Since all variables are IID, this is quite straightforward. First we compute the conditional moments:
$$\begin{align}
\mathbb{E}(S' | \mathbf{p})
&= \mathbb{E} \bigg( \frac{1}{nk} \sum_{i=1}^k \sum_{j=1}^n X_{ij} \bigg|\mathbf{p}\bigg) \\[6pt]
&= \frac{1}{nk} \sum_{i=1}^k \sum_{j=1}^n \mathbb{E}(X_{ij}|p_i) \\[6pt]

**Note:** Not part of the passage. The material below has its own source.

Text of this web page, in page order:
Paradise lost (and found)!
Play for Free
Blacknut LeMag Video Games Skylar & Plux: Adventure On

&= \frac{1}{nk} \sum_{i=1}^k \sum_{j=1}^n p_i \\[6pt]
&= \frac{1}{k} \sum_{i=1}^k p_i, \\[12pt]
\mathbb{V}(S' | \mathbf{p})
&= \mathbb{V} \bigg( \frac{1}{nk} \sum_{i=1}^k \sum_{j=1}^n X_{ij} \bigg| \mathbf{p}\bigg) \quad \quad \quad \quad \\[6pt]
&= \frac{1}{n^2 k^2} \sum_{i=1}^k \sum_{j=1}^n \mathbb{V}(X_{ij}|p_i) \\[6pt]

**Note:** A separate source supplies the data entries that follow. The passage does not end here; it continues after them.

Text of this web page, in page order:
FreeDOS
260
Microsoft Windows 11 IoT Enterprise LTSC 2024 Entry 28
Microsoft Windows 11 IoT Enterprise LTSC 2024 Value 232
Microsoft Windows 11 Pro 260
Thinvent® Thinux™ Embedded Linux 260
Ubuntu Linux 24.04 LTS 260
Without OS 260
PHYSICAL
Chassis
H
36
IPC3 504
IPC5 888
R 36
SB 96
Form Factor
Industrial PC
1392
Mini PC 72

&= \frac{1}{n^2 k^2} \sum_{i=1}^k \sum_{j=1}^n p_i (1-p_i) \\[6pt]
&= \frac{1}{n k^2} \sum_{i=1}^k p_i (1-p_i). \\[12pt]
\end{align}$$
Then we use the law of iterated expectation and the law of iterated variance to compute the unconditional moments:
$$\begin{align}
\mathbb{E}(S')
&= \mathbb{E}(\mathbb{E}(S' | \mathbf{p})) \\[6pt]

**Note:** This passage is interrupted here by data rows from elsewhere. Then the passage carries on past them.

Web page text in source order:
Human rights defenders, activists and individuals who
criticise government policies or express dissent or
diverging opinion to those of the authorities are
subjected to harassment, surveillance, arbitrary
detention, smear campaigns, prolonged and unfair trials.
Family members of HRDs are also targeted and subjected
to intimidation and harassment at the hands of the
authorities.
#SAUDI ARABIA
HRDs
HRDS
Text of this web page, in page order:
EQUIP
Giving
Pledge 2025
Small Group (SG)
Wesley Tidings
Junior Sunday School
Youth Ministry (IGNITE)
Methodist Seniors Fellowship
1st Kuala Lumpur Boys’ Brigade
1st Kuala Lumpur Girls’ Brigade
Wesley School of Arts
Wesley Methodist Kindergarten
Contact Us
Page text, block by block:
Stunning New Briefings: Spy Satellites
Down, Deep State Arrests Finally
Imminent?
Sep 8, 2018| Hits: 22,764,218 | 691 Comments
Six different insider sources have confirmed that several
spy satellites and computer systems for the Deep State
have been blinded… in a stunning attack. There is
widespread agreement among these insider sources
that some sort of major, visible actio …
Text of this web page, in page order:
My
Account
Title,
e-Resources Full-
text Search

&= \mathbb{E} \bigg( \frac{1}{k} \sum_{i=1}^k p_i \bigg) \\[6pt]
&= \frac{1}{k} \sum_{i=1}^k \mathbb{E}(p_i)) \\[6pt]
&= \frac{1}{k} \sum_{i=1}^k \frac{1}{2} \\[6pt]
&= \frac{1}{2}, \\[12pt]
\quad \quad \quad \quad \quad
\mathbb{V}(S')
&= \mathbb{E}(\mathbb{V}(S' | \mathbf{p})) + \mathbb{V}(\mathbb{E}(S' | \mathbf{p})) \\[6pt]
&= \mathbb{E} \bigg( \frac{1}{n k^2} \sum_{i=1}^k p_i (1-p_i) \bigg) + \mathbb{V} \bigg( \frac{1}{k} \sum_{i=1}^k p_i \bigg) \\[6pt]
&= \frac{1}{n k^2} \sum_{i=1}^k \mathbb{E}(p_i (1-p_i)) + \frac{1}{k^2} \sum_{i=1}^k \mathbb{V}(p_i) \\[6pt]
&= \frac{1}{n k^2} \sum_{i=1}^k \bigg( \frac{1}{2} - \frac{1}{3} \bigg) + \frac{1}{k^2} \sum_{i=1}^k \frac{1}{12} \\[6pt]
&= \frac{1}{n k^2} \sum_{i=1}^k \frac{1}{6} + \frac{1}{k^2} \sum_{i=1}^k \frac{1}{12} \\[6pt]
&= \frac{1}{6 n k} + \frac{1}{12 k} \\[6pt]
&= \frac{1}{12 k} \cdot \frac{n+2}{n}. \\[6pt]
\end{align}$$
As a sanity check, we observe that $\mathbb{V}(S') \rightarrow 0$ as $\min(k,n) \rightarrow \infty$, which is what we would expect from the law of large numbers.